自定义数据集 实例分割 MaskFormer+SOLOV2

facebookresearch/Mask2Former: Code release for "Masked-attention Mask Transformer for Universal Image Segmentation" (github.com

facebookresearch/Mask2Former: Code release for "Masked-attention Mask Transformer for Universal Image Segmentation" (github.com

WXinlong/SOLO:用于实例分割的 SOLO 和 SOLOv2,ECCV 2020 和 NeurIPS 2020。 (github.com)

1.MaskFormer

1.1 环境配置 Ubuntu20.04+cuda11.1

conda create --name mask2former python=3.8 -y

conda activate mask2former

conda install pytorch==1.9.0 torchvision==0.10.0 cudatoolkit=11.1 -c pytorch -c nvidia

pip install -U opencv-python

git clone git@github.com:facebookresearch/detectron2.git

上面这个git不好用的话就手动下载这个代码

cd detectron2

pip install -e .

pip install git+https://github.com/cocodataset/panopticapi.git

cd ..

git clone git@github.com:facebookresearch/Mask2Former.git

同理,可以手动下载这个源码

cd Mask2Former

pip install -r requirements.txt

cd mask2former/modeling/pixel_decoder/ops

sh make.sh

上述内容就是完整的配置环境的过程

1.2 数据集预处理

1.2.1 划分为训练集和验证集

import os
import json
import shutil
from sklearn.model_selection import train_test_split

# 文件夹路径
img_folder = '/hy-tmp/pic'
mask_folder = '/hy-tmp/cv2_mask'
output_dir = '/hy-tmp/output'

# 创建输出文件夹
train_img_folder = os.path.join(output_dir, 'train2017')
train_mask_folder = os.path.join(output_dir, 'train2017_masks')
val_img_folder = os.path.join(output_dir, 'val2017')
val_mask_folder = os.path.join(output_dir, 'val2017_masks')

os.makedirs(train_img_folder, exist_ok=True)
os.makedirs(train_mask_folder, exist_ok=True)
os.makedirs(val_img_folder, exist_ok=True)
os.makedirs(val_mask_folder, exist_ok=True)

# 读取所有图像文件名
img_files = [f for f in os.listdir(img_folder) if os.path.isfile(os.path.join(img_folder, f))]

# 使用 train_test_split 划分数据集
train_files, val_files = train_test_split(img_files, test_size=0.2, random_state=42)

# 复制文件到相应的文件夹
for img_filename in train_files:
    img_name, img_ext = os.path.splitext(img_filename)
    shutil.copy(os.path.join(img_folder, img_filename), os.path.join(train_img_folder, img_filename))
    shutil.copy(os.path.join(mask_folder, img_name + '.png'), os.path.join(train_mask_folder, img_name + '.png'))

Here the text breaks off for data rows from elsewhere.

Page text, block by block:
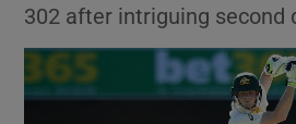
Show
Show
302 after intriguing second
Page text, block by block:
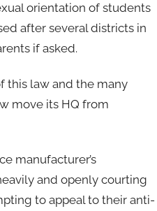
orientation of students
after several districts in
if asked.
this law and the many
move its HQ from
manufacturer’s
and openly courting
to appeal to their anti-
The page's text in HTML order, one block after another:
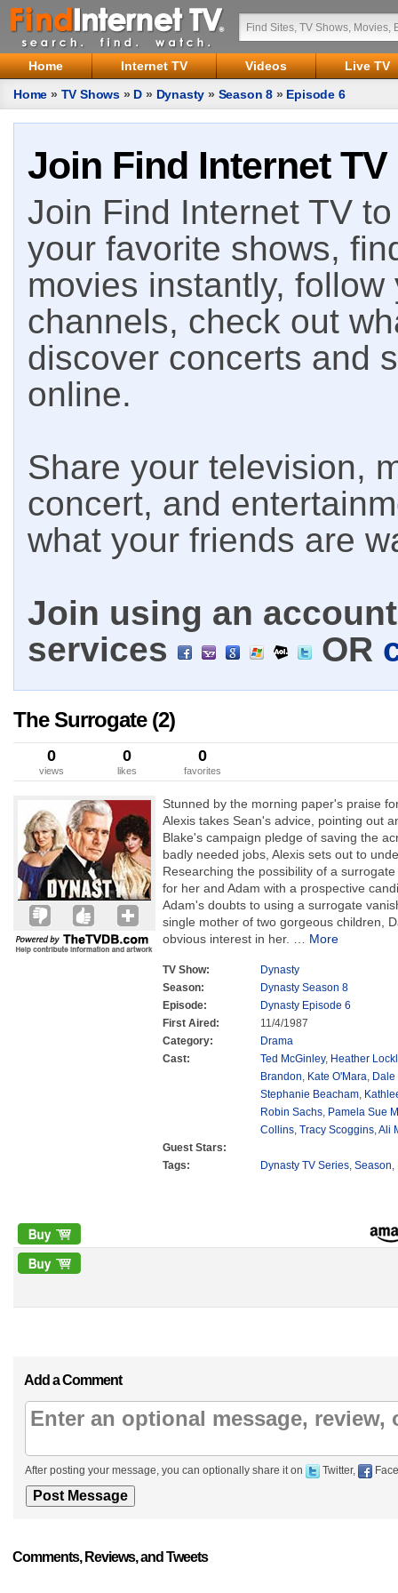
Home Internet TV Videos
Live TV
Home » TV Shows » D » Dynasty » Season 8 » Episode 6
Join Find Internet TV
Join Find Internet TV
your favorite shows,
movies instantly,
channels, check out
discover concerts and
online.
Share your television,
concert, and
what your friends are
Join using an
services
OR
The Surrogate (2)
0
views
0
likes
0
favorites
Stunned by the morning paper's praise
Alexis takes Sean's advice, pointing out
Blake's campaign pledge of saving the
badly needed jobs, Alexis sets out to
Researching the possibility of a
for her and Adam with a prospective
Adam's doubts to using a surrogate
single mother of two gorgeous children,
obvious interest in her.
More
TV Show:
Dynasty
Season:
Dynasty Season 8
Episode:
Dynasty Episode 6
First Aired:
11/4/1987
Category:
Drama
Cast:
Ted McGinley, Heather
Brandon, Kate O'Mara,
Stephanie Beacham,
Robin Sachs, Pamela Sue
Collins, Tracy Scoggins,Ali
Guest Stars:
Tags:
Dynasty TV Series, Season,
Add a Comment
After posting your message, you can optionally share it on Twitter,
Comments, Reviews, and Tweets
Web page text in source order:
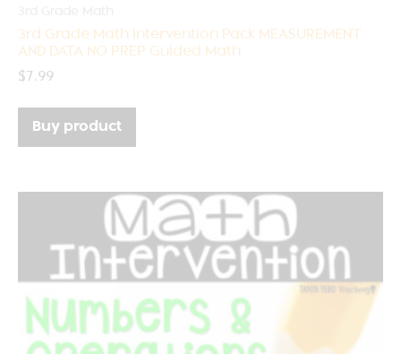
3rd Grade Math Intervention Pack MEASUREMENT
AND DATA NO PREP Guided Math
$7.99
Buy product
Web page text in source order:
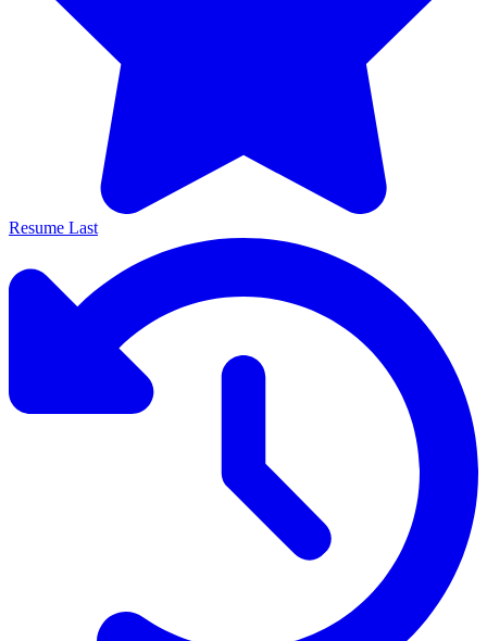
Resume Last
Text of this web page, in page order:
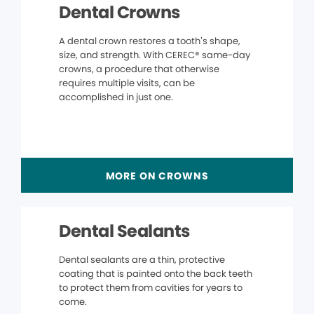
Dental Crowns
A dental crown restores a tooth’s shape,
size, and strength. With CEREC® same-day
crowns, a procedure that otherwise
requires multiple visits, can be
accomplished in just one.
MORE ON CROWNS
Dental Sealants
Dental sealants are a thin, protective
coating that is painted onto the back teeth
to protect them from cavities for years to
come.
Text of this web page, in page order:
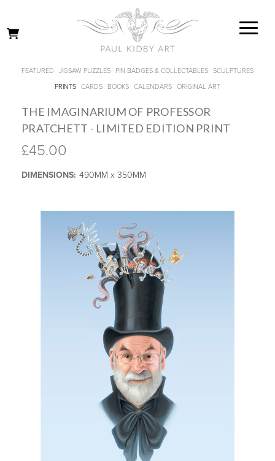
FEATURED JIGSAW PUZZLES PIN BADGES & COLLECTABLES
SCULPTURES
PRINTS
CARDS BOOKS CALENDARS ORIGINAL ART
THE IMAGINARIUM OF PROFESSOR
PRATCHETT - LIMITED EDITION PRINT
£45.00
DIMENSIONS: 490MM x 350MM
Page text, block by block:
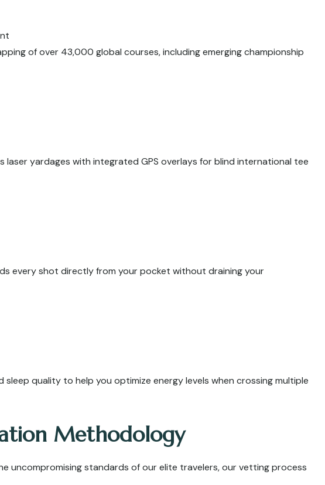
of over 43,000 global courses, including emerging championship
laser yardages with integrated GPS overlays for blind international tee
every shot directly from your pocket without draining your
sleep quality to help you optimize energy levels when crossing multiple
Methodology
uncompromising standards of our elite travelers, our vetting process
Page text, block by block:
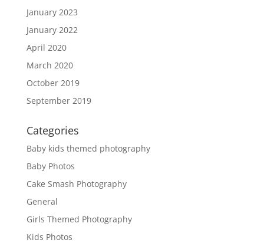
January 2023
January 2022
April 2020
March 2020
October 2019
September 2019
Categories
Baby kids themed photography
Baby Photos
Cake Smash Photography
General
Girls Themed Photography
Kids Photos

for img_filename in val_files:
    img_name, img_ext = os.path.splitext(img_filename)
    shutil.copy(os.path.join(img_folder, img_filename), os.path.join(val_img_folder, img_filename))
    shutil.copy(os.path.join(mask_folder, img_name + '.png'), os.path.join(val_mask_folder, img_name + '.png'))

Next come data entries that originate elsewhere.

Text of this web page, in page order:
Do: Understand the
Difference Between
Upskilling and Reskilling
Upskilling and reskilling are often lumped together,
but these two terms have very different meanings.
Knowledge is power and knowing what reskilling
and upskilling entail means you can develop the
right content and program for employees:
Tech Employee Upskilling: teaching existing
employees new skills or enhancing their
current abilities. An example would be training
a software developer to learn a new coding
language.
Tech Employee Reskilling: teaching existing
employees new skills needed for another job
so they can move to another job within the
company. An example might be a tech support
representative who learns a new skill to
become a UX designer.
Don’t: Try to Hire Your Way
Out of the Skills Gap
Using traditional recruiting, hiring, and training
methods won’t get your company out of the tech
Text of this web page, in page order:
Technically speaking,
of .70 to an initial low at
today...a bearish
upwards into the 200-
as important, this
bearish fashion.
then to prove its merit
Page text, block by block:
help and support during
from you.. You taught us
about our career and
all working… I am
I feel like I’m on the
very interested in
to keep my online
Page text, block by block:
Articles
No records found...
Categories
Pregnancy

print("Dataset split completed.")

1.2.2 转换为json格式

import os
import json
import cv2
import numpy as np
from pycocotools import mask as coco_mask
from PIL import Image

# 文件夹路径
img_folder = '/hy-tmp/pic'
mask_folder = '/hy-tmp/cv2_mask'
output_dir = '/hy-tmp/1'
train_img_folder = '/hy-tmp/output/train2017'
train_mask_folder = '/hy-tmp/output/train2017_masks'
val_img_folder = '/hy-tmp/output/val2017'
val_mask_folder = '/hy-tmp/output/val2017_masks'

# 初始化 COCO 格式字典
def init_coco_format():
    return {
        "images": [],
        "annotations": [],
        "categories": [{"id": 1, "name": "object", "supercategory": "object"}]
    }

def create_annotations(img_folder, mask_folder, output_json_path):
    coco_format = init_coco_format()
    annotation_id = 1
    image_id = 1

    for img_filename in os.listdir(img_folder):
        img_name, img_ext = os.path.splitext(img_filename)
        img_path = os.path.join(img_folder, img_filename)
        mask_path = os.path.join(mask_folder, img_name + '.png')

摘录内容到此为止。